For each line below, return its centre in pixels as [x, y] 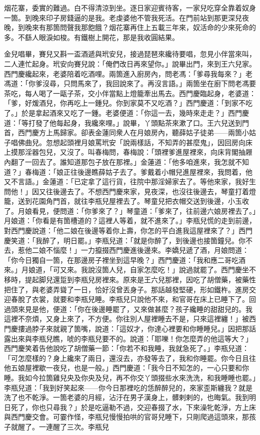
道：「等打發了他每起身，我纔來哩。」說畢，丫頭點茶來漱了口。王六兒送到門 [126, 122]
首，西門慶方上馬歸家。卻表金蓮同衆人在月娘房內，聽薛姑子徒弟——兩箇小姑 [130, 132]
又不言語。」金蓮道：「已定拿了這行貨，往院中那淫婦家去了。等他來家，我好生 [130, 181]
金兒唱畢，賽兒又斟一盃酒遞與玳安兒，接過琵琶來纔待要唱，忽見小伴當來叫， [130, 54]
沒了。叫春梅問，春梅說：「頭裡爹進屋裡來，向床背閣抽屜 [159, 152]
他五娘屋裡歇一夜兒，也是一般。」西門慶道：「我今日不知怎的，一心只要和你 [126, 368]
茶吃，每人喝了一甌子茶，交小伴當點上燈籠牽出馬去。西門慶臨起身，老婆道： [130, 93]
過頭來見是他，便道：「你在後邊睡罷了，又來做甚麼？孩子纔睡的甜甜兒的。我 [128, 309]
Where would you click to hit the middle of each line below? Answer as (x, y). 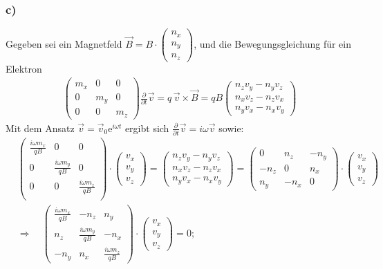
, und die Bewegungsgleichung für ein (273, 43)
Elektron (24, 68)
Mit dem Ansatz (40, 128)
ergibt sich (147, 128)
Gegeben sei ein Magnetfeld (64, 43)
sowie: (231, 128)
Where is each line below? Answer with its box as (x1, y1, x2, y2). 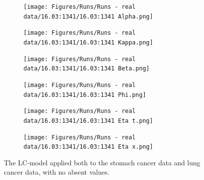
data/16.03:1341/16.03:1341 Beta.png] (23, 65, 150, 72)
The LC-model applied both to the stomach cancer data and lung (4, 157, 201, 167)
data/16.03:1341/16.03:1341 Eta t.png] (23, 117, 153, 124)
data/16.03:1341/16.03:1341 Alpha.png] (23, 13, 153, 20)
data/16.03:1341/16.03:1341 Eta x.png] (23, 143, 153, 151)
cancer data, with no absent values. (4, 167, 110, 177)
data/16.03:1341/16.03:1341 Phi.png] (23, 91, 146, 98)
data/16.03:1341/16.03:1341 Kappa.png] (23, 39, 153, 46)
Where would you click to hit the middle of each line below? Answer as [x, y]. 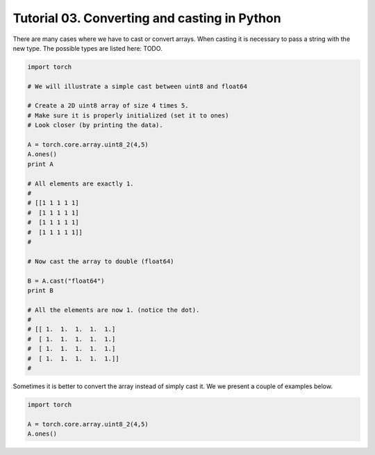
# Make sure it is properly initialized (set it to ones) [128, 115]
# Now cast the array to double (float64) [101, 261]
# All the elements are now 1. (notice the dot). [114, 310]
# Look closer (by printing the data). [95, 125]
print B [40, 290]
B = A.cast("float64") [66, 281]
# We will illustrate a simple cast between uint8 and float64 [137, 86]
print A [40, 164]
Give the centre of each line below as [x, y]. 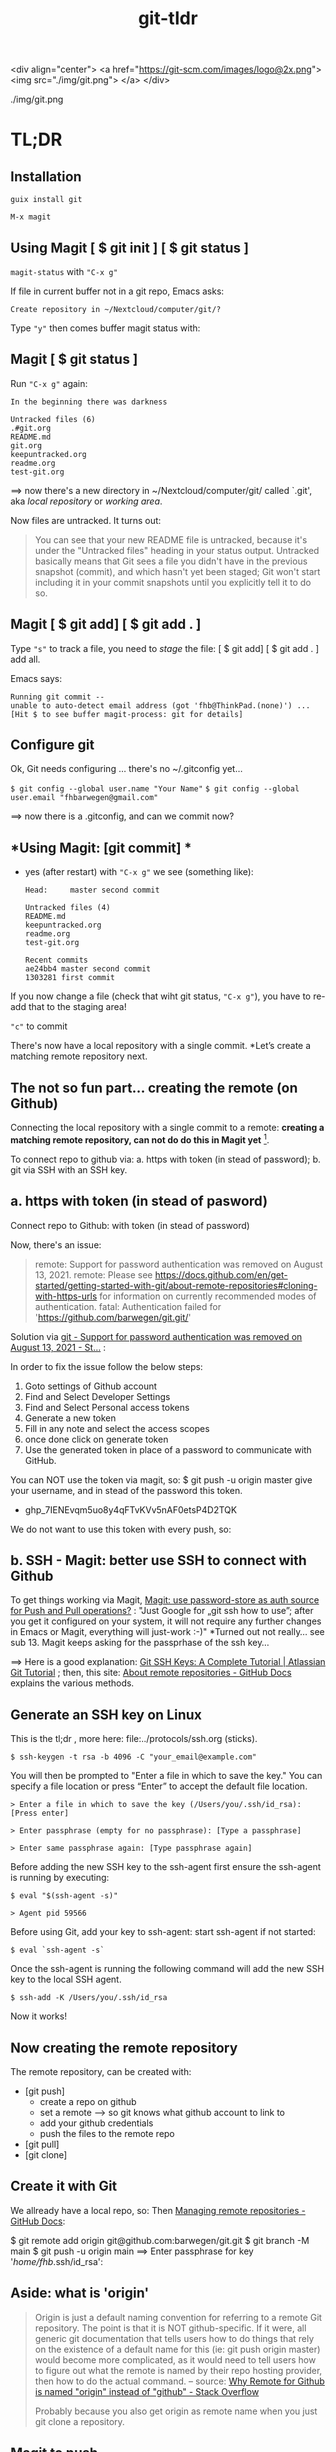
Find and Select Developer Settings [97, 1396]
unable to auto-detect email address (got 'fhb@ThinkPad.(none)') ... [160, 705]
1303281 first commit [69, 978]
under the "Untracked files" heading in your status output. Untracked [177, 550]
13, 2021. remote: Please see [93, 1274]
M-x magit [31, 217]
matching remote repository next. [79, 1056]
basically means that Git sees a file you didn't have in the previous [171, 561]
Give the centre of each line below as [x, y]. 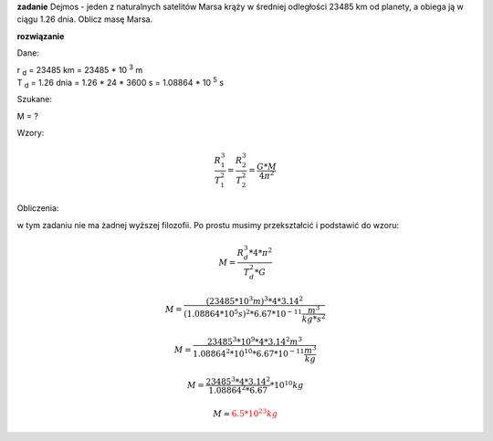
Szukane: [35, 100]
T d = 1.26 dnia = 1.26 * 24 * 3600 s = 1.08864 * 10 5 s [120, 83]
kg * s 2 [314, 318]
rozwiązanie [41, 36]
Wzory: [31, 133]
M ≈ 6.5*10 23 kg [246, 413]
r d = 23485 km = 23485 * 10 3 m [80, 70]
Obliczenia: [38, 208]
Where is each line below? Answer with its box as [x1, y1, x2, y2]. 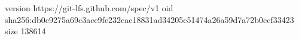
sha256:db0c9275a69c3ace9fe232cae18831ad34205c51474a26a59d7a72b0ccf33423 [5, 13, 294, 25]
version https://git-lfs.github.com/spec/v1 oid [5, 2, 173, 14]
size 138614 [5, 25, 46, 37]
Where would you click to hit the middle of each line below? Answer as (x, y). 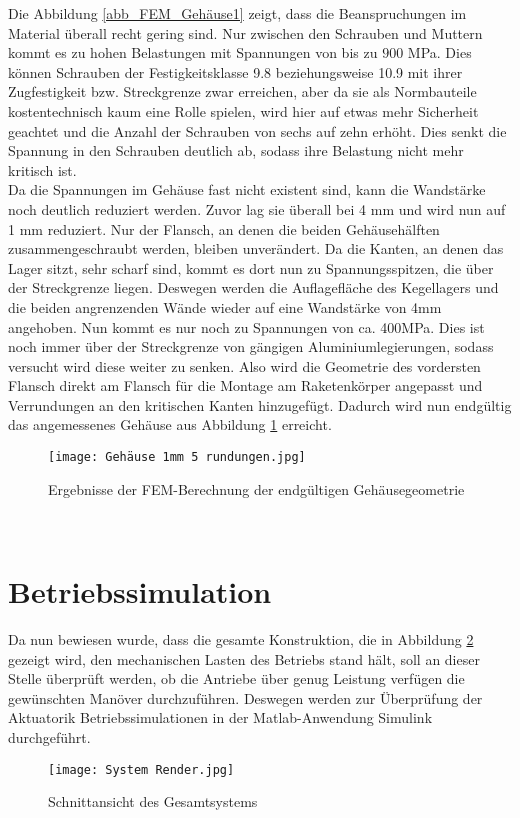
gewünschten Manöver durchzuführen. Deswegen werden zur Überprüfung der (245, 697)
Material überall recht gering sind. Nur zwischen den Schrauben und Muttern (245, 32)
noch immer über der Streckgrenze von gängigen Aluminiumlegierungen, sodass (251, 346)
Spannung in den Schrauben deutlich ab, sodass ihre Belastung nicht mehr (236, 150)
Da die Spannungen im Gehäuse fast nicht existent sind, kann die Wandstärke (247, 189)
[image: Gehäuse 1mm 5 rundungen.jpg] (177, 457)
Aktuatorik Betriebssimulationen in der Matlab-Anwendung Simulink (220, 717)
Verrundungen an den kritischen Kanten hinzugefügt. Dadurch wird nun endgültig (260, 404)
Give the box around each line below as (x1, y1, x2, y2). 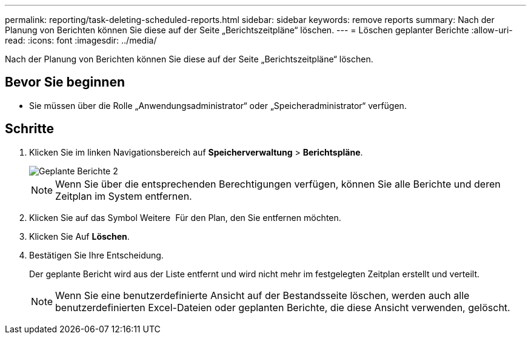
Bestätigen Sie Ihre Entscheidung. (29, 249, 164, 260)
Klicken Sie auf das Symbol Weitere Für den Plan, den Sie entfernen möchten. (29, 212, 341, 223)
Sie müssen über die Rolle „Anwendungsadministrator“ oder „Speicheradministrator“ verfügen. (29, 100, 407, 111)
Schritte (5, 121, 54, 137)
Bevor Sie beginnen (5, 74, 125, 90)
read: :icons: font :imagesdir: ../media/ (5, 35, 157, 45)
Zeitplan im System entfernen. (55, 189, 192, 202)
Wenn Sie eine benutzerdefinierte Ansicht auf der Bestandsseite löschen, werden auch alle (55, 289, 470, 301)
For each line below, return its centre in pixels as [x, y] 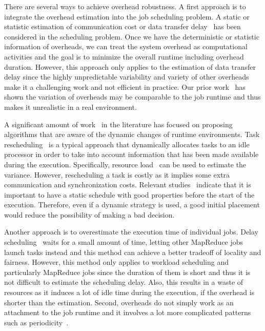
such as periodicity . [36, 322]
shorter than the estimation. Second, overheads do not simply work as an [119, 302]
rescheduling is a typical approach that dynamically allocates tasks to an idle [127, 144]
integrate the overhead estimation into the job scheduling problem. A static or [127, 16]
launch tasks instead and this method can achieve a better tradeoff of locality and [133, 252]
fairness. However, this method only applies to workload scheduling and [117, 262]
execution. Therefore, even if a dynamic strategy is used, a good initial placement [132, 205]
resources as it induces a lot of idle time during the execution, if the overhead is [129, 292]
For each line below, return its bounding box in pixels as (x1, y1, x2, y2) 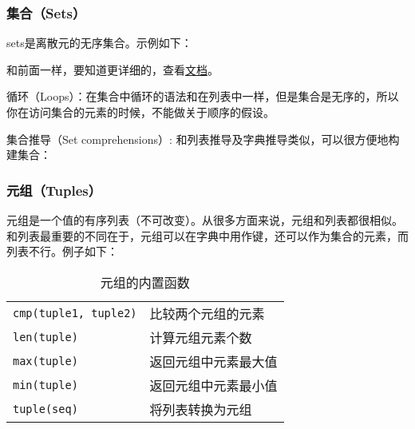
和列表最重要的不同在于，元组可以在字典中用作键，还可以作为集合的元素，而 (6, 227, 409, 244)
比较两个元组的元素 (149, 304, 265, 323)
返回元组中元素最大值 (149, 352, 278, 371)
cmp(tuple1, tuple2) (13, 306, 137, 320)
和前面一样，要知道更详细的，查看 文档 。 (6, 61, 219, 77)
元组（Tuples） (6, 180, 102, 200)
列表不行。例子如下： (6, 243, 118, 260)
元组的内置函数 (100, 272, 190, 292)
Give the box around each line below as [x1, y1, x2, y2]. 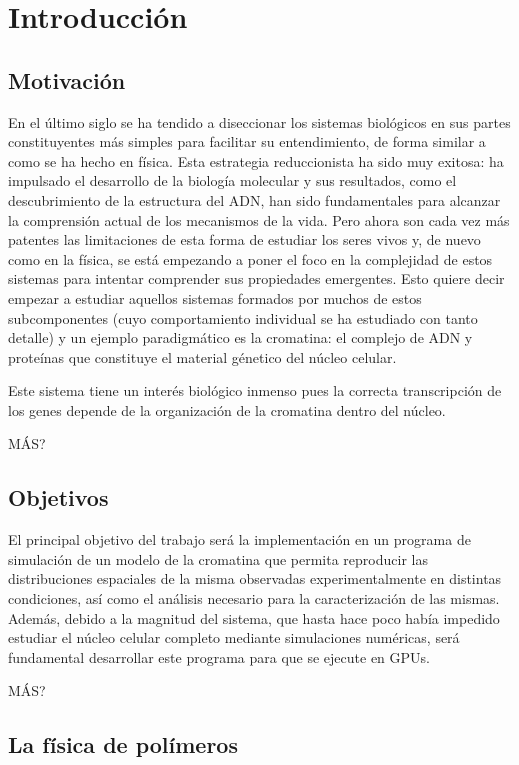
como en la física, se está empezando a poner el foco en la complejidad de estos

◆ ABOUT THIS TASK ◆
Take the stretch of lines above from the one containing "noch immer über" through the one containing "Aktuatorik Betriebssimulationen in" and repeat it exactly, adding no other line.

◆ RESULT BELOW ◆
noch immer über der Streckgrenze von gängigen Aluminiumlegierungen, sodass (251, 346)
Spannung in den Schrauben deutlich ab, sodass ihre Belastung nicht mehr (236, 150)
Da die Spannungen im Gehäuse fast nicht existent sind, kann die Wandstärke (247, 189)
[image: Gehäuse 1mm 5 rundungen.jpg] (177, 457)
Aktuatorik Betriebssimulationen in der Matlab-Anwendung Simulink (220, 717)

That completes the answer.